__Goal of the exercise__
Using the records below, transcribe word for word the stretch from the line that contains "Massachusetts Workers Compensation Lawyers" through the line that contains "presence should be", both end lines included, and nothing else.

↓

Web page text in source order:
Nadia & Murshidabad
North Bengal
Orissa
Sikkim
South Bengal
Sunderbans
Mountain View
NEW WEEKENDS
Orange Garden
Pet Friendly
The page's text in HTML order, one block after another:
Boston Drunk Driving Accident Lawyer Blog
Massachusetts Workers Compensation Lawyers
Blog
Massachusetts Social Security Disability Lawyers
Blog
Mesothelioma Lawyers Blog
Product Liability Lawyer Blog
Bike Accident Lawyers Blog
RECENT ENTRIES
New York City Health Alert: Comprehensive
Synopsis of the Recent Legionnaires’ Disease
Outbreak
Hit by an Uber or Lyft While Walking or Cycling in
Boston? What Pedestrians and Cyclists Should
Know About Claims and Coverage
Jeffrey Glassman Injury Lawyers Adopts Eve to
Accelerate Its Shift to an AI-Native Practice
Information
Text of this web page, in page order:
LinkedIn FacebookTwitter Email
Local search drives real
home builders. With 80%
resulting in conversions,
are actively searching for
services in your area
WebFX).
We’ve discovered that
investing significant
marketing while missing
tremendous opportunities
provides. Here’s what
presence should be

↑
↓

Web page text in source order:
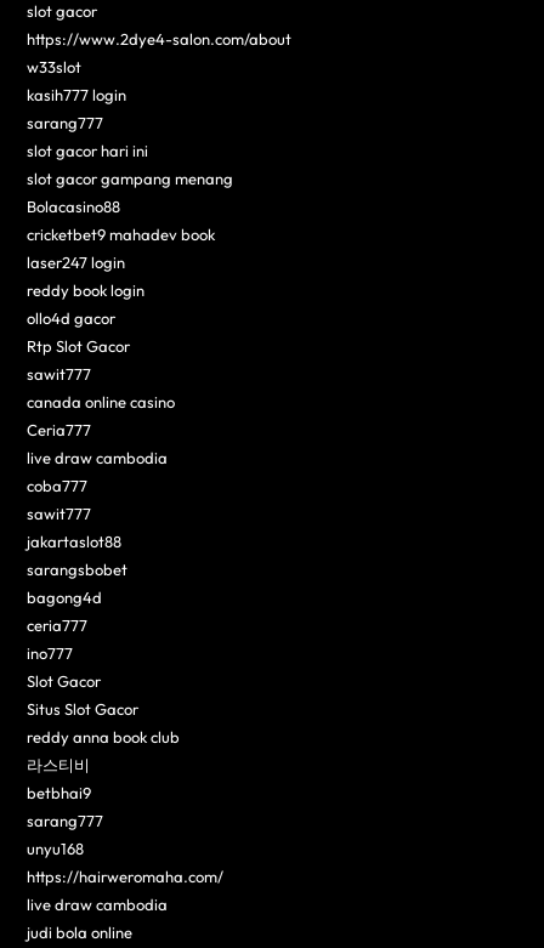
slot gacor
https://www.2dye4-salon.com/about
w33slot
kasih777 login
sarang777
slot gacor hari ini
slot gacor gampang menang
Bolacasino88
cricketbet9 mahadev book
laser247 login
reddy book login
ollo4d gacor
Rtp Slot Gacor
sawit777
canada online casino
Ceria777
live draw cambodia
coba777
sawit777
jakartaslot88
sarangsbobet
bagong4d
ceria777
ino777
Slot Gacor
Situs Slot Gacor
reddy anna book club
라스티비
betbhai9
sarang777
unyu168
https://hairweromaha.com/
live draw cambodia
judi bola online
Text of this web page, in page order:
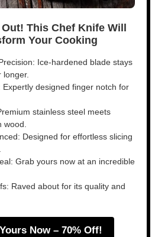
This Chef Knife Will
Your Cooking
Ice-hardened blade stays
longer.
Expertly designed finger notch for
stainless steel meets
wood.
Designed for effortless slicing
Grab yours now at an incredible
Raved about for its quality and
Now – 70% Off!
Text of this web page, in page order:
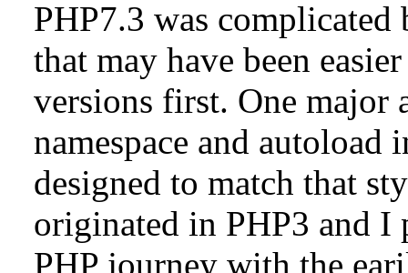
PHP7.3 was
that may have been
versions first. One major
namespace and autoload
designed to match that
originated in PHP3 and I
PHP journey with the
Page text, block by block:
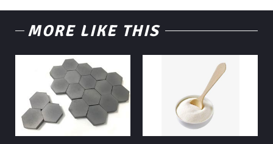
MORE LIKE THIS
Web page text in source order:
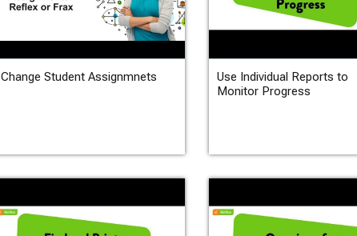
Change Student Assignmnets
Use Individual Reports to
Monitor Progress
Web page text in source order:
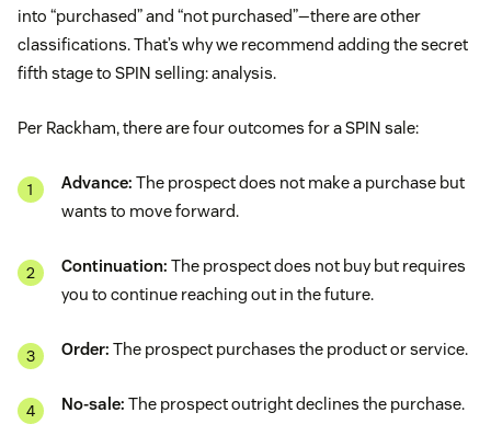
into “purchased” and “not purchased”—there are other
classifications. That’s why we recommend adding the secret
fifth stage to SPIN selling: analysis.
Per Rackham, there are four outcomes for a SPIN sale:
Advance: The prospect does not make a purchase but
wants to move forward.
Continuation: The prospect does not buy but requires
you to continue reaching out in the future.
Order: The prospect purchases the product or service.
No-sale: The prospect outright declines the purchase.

↑
↓

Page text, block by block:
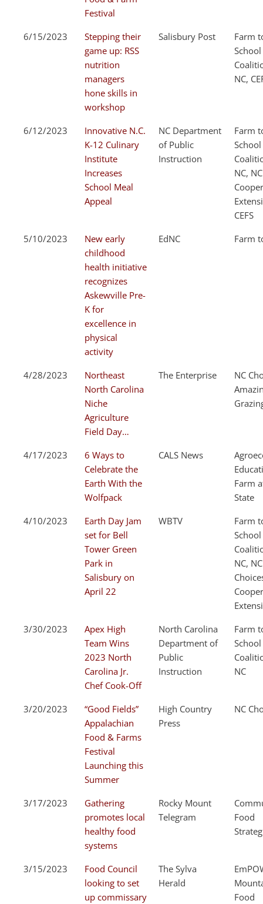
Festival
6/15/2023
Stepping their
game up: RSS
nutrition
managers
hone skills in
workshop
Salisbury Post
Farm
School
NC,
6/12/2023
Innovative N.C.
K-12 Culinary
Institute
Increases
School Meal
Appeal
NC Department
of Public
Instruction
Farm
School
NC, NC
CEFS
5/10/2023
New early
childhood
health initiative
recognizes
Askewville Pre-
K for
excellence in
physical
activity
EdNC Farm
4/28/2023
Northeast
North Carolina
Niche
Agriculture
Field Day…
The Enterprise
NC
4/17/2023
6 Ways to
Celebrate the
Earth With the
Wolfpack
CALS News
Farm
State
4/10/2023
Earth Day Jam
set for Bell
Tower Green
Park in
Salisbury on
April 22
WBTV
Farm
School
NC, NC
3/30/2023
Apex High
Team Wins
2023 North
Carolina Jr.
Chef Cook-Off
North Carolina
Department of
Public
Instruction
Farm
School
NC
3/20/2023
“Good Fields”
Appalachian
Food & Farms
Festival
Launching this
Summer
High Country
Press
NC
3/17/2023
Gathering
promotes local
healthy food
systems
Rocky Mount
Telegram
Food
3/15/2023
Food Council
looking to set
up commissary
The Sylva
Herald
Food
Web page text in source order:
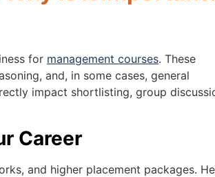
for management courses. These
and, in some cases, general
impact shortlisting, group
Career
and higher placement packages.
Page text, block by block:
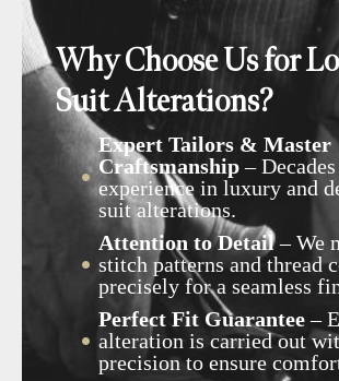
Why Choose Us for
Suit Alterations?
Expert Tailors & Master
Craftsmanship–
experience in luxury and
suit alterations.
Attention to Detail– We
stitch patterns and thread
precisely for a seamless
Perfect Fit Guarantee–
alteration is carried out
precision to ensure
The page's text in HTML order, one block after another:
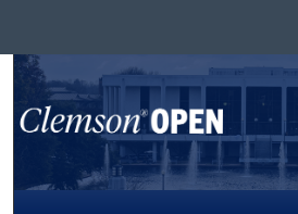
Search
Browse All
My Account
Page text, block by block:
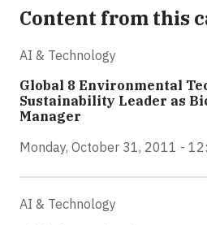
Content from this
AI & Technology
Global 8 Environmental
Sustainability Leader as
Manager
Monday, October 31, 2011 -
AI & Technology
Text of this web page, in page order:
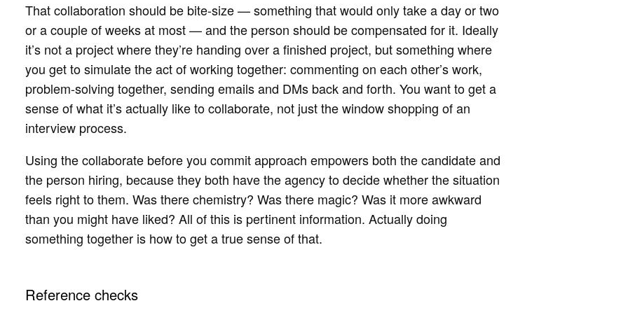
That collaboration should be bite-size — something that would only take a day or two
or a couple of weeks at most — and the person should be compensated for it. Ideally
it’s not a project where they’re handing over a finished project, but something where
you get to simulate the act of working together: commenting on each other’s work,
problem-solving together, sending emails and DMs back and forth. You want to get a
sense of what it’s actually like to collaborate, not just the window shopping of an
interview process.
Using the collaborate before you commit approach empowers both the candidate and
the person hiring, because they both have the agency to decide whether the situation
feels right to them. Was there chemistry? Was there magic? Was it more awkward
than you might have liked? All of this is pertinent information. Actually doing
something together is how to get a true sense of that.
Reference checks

↑

__Finished exercise__
Massachusetts Workers Compensation Lawyers
Blog
Massachusetts Social Security Disability Lawyers
Blog
Mesothelioma Lawyers Blog
Product Liability Lawyer Blog
Bike Accident Lawyers Blog
RECENT ENTRIES
New York City Health Alert: Comprehensive
Synopsis of the Recent Legionnaires’ Disease
Outbreak
Hit by an Uber or Lyft While Walking or Cycling in
Boston? What Pedestrians and Cyclists Should
Know About Claims and Coverage
Jeffrey Glassman Injury Lawyers Adopts Eve to
Accelerate Its Shift to an AI-Native Practice
Information
Text of this web page, in page order:
LinkedIn FacebookTwitter Email
Local search drives real
home builders. With 80%
resulting in conversions,
are actively searching for
services in your area
WebFX).
We’ve discovered that
investing significant
marketing while missing
tremendous opportunities
provides. Here’s what
presence should be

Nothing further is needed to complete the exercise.